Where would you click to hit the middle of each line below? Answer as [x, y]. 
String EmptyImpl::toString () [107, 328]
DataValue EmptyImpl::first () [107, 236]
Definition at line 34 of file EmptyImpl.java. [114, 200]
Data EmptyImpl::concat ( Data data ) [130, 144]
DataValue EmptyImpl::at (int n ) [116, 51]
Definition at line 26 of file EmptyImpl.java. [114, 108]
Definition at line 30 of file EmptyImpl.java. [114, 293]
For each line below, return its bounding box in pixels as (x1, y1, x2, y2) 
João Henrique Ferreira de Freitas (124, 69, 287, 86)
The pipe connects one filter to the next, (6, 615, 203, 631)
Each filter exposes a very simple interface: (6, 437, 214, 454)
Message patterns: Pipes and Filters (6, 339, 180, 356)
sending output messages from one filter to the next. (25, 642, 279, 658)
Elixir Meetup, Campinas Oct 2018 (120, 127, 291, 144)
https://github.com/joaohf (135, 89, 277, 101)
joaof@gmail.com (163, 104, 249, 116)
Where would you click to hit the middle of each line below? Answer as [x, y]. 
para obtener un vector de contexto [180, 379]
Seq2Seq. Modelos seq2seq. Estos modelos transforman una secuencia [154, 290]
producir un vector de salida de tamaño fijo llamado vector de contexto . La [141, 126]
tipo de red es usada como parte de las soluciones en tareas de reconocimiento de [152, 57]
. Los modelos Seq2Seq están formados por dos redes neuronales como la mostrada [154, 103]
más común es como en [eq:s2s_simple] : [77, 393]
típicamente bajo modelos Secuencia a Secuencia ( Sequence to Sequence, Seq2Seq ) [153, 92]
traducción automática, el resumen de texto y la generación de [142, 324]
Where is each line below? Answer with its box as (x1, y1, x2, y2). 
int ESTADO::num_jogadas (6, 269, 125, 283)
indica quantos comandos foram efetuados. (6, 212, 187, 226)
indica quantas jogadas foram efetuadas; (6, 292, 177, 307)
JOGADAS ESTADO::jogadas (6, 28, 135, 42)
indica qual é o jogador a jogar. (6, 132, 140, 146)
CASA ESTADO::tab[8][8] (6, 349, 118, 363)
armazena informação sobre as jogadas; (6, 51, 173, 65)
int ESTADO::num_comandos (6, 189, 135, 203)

## INSTRUCTIONS FOR THE TASK
From the entries above, restate word for word the lines from the line containing "Seq2Seq. Modelos seq2seq." to the line containing "armazena informação sobre", both ends included, and nothing more.

## WORKED SOLUTION
Seq2Seq. Modelos seq2seq. Estos modelos transforman una secuencia [154, 290]
producir un vector de salida de tamaño fijo llamado vector de contexto . La [141, 126]
tipo de red es usada como parte de las soluciones en tareas de reconocimiento de [152, 57]
. Los modelos Seq2Seq están formados por dos redes neuronales como la mostrada [154, 103]
más común es como en [eq:s2s_simple] : [77, 393]
típicamente bajo modelos Secuencia a Secuencia ( Sequence to Sequence, Seq2Seq ) [153, 92]
traducción automática, el resumen de texto y la generación de [142, 324]
Where is each line below? Answer with its box as (x1, y1, x2, y2). 
int ESTADO::num_jogadas (6, 269, 125, 283)
indica quantos comandos foram efetuados. (6, 212, 187, 226)
indica quantas jogadas foram efetuadas; (6, 292, 177, 307)
JOGADAS ESTADO::jogadas (6, 28, 135, 42)
indica qual é o jogador a jogar. (6, 132, 140, 146)
CASA ESTADO::tab[8][8] (6, 349, 118, 363)
armazena informação sobre as jogadas; (6, 51, 173, 65)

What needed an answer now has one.